(INFORMATION PROVIDED begins)

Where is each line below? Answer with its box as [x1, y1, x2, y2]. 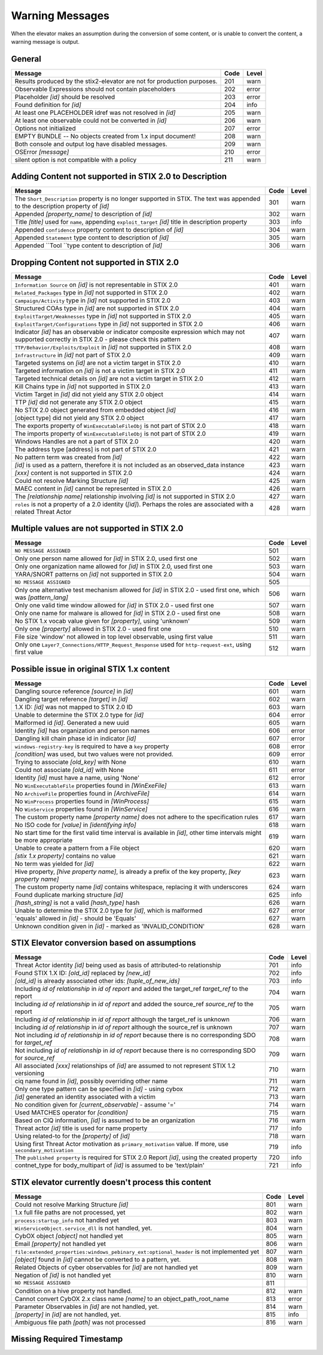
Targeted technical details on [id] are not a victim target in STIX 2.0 [14, 374, 203, 382]
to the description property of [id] [14, 202, 109, 211]
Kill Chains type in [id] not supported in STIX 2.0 [14, 382, 151, 390]
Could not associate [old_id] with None [14, 765, 124, 774]
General [11, 54, 42, 64]
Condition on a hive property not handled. [14, 1287, 133, 1295]
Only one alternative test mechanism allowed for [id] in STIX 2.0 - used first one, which [14, 586, 260, 594]
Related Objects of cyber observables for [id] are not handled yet [14, 1263, 199, 1271]
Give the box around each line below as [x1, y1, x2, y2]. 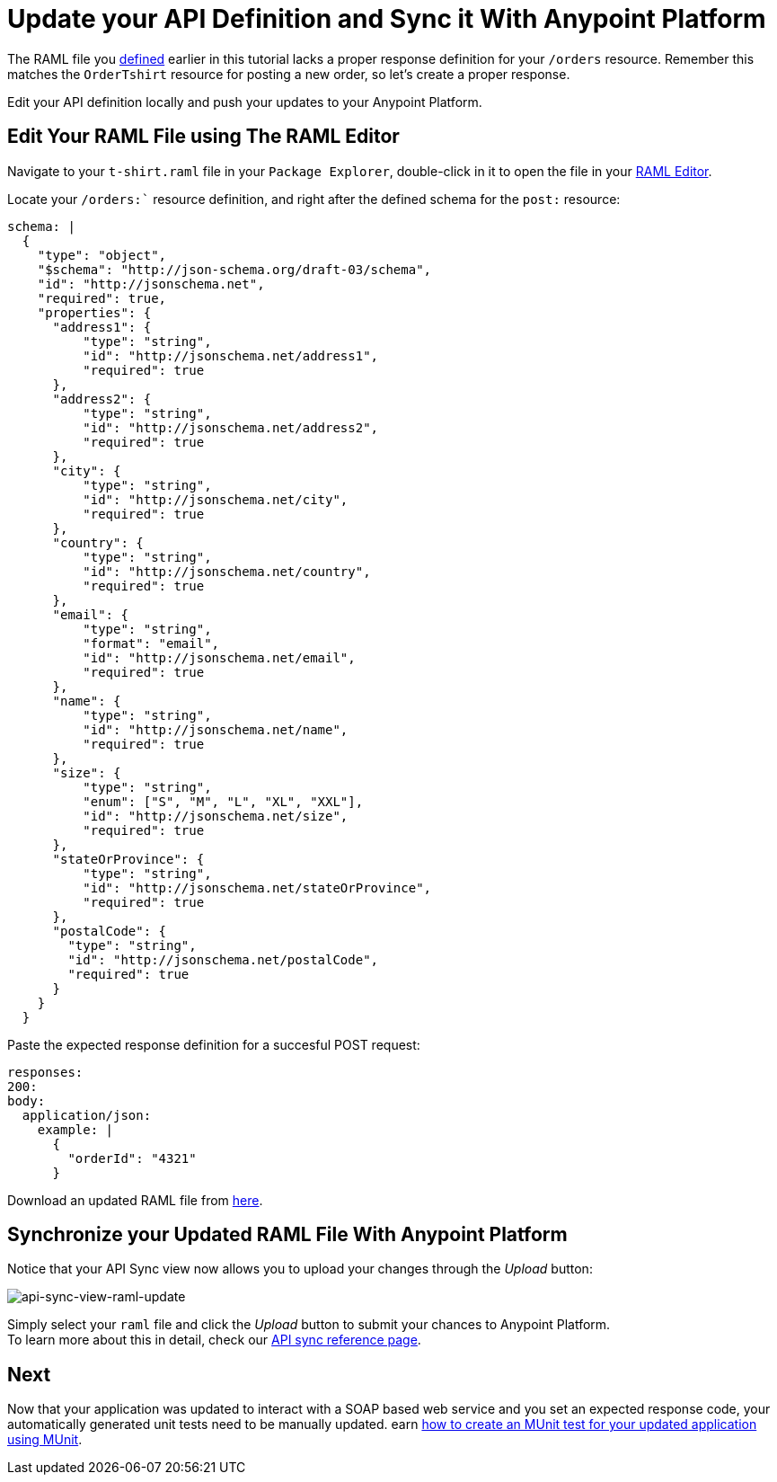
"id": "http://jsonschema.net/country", [83, 564, 371, 579]
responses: [7, 1064, 84, 1079]
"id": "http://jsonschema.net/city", [83, 492, 349, 507]
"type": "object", [37, 247, 167, 262]
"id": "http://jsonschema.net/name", [83, 722, 349, 737]
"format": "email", [83, 635, 220, 651]
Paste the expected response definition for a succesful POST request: [7, 1036, 420, 1052]
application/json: [22, 1107, 152, 1123]
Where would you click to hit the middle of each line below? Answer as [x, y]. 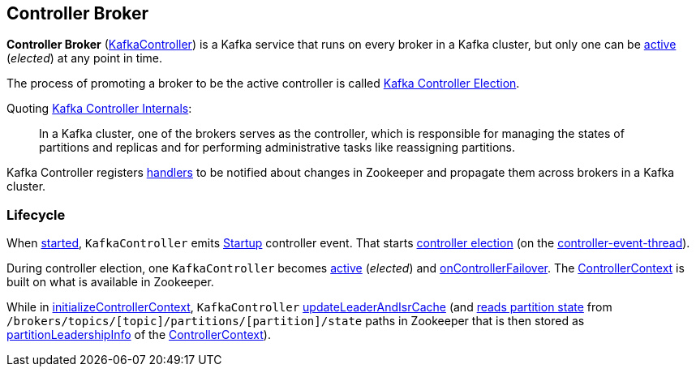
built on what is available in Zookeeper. [110, 282]
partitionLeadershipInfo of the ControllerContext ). [139, 335]
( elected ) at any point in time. [85, 58]
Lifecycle [36, 214]
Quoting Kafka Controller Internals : [99, 109]
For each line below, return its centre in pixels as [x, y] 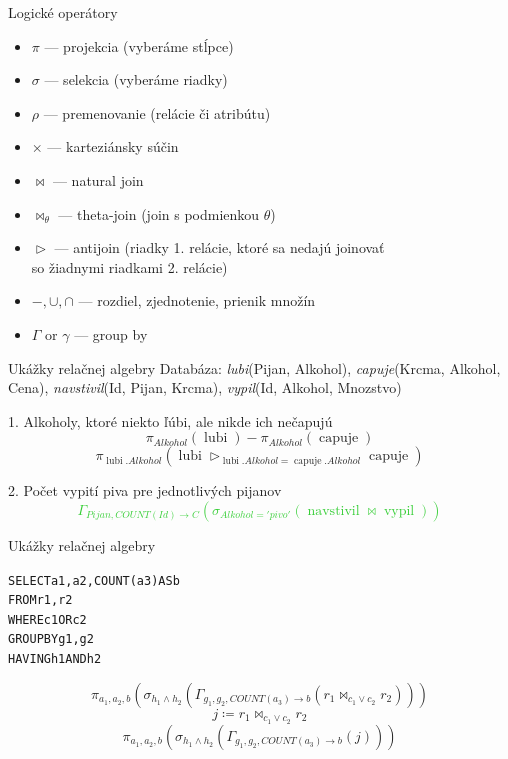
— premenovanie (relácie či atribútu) [157, 112]
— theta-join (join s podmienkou [159, 213]
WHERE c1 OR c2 [47, 619]
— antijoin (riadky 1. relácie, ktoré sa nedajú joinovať [219, 247]
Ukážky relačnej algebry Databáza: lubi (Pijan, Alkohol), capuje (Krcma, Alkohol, [254, 367]
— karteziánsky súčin [113, 146]
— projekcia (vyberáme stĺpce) [139, 45]
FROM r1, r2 [40, 600]
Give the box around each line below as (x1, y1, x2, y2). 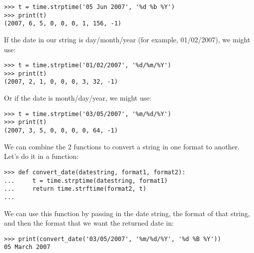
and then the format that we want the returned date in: (4, 218, 174, 228)
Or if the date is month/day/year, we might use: (4, 93, 152, 103)
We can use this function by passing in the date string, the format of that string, (4, 208, 250, 218)
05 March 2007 (4, 244, 51, 251)
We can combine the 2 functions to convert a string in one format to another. (4, 141, 240, 151)
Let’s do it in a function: (4, 151, 79, 161)
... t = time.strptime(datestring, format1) (4, 177, 168, 184)
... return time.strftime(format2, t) (4, 185, 147, 193)

(INFORMATION PROVIDED ends)

**TASK STATEMENT**
Return all the records exactly, excluding images.

**RESULT OF THE EXERCISE**
Where is each line below? Answer with its box as [x1, y1, x2, y2]. 
Targeted technical details on [id] are not a victim target in STIX 2.0 [14, 374, 203, 382]
to the description property of [id] [14, 202, 109, 211]
Kill Chains type in [id] not supported in STIX 2.0 [14, 382, 151, 390]
Could not associate [old_id] with None [14, 765, 124, 774]
General [11, 54, 42, 64]
Condition on a hive property not handled. [14, 1287, 133, 1295]
Only one alternative test mechanism allowed for [id] in STIX 2.0 - used first one, which [14, 586, 260, 594]
Related Objects of cyber observables for [id] are not handled yet [14, 1263, 199, 1271]
Give the box around each line below as [x1, y1, x2, y2]. 
"id": "http://jsonschema.net/country", [83, 564, 371, 579]
responses: [7, 1064, 84, 1079]
"id": "http://jsonschema.net/city", [83, 492, 349, 507]
"type": "object", [37, 247, 167, 262]
"id": "http://jsonschema.net/name", [83, 722, 349, 737]
"format": "email", [83, 635, 220, 651]
Paste the expected response definition for a succesful POST request: [7, 1036, 420, 1052]
application/json: [22, 1107, 152, 1123]
Where would you click to hit the middle of each line below? Answer as [x, y]. 
built on what is available in Zookeeper. [110, 282]
partitionLeadershipInfo of the ControllerContext ). [139, 335]
( elected ) at any point in time. [85, 58]
Lifecycle [36, 214]
Quoting Kafka Controller Internals : [99, 109]
For each line below, return its centre in pixels as [x, y] 
— premenovanie (relácie či atribútu) [157, 112]
— theta-join (join s podmienkou [159, 213]
WHERE c1 OR c2 [47, 619]
— antijoin (riadky 1. relácie, ktoré sa nedajú joinovať [219, 247]
Ukážky relačnej algebry Databáza: lubi (Pijan, Alkohol), capuje (Krcma, Alkohol, [254, 367]
— karteziánsky súčin [113, 146]
— projekcia (vyberáme stĺpce) [139, 45]
FROM r1, r2 [40, 600]
Give the box around each line below as (x1, y1, x2, y2). 
and then the format that we want the returned date in: (4, 218, 174, 228)
Or if the date is month/day/year, we might use: (4, 93, 152, 103)
We can use this function by passing in the date string, the format of that string, (4, 208, 250, 218)
05 March 2007 (4, 244, 51, 251)
We can combine the 2 functions to convert a string in one format to another. (4, 141, 240, 151)
Let’s do it in a function: (4, 151, 79, 161)
... t = time.strptime(datestring, format1) (4, 177, 168, 184)
... return time.strftime(format2, t) (4, 185, 147, 193)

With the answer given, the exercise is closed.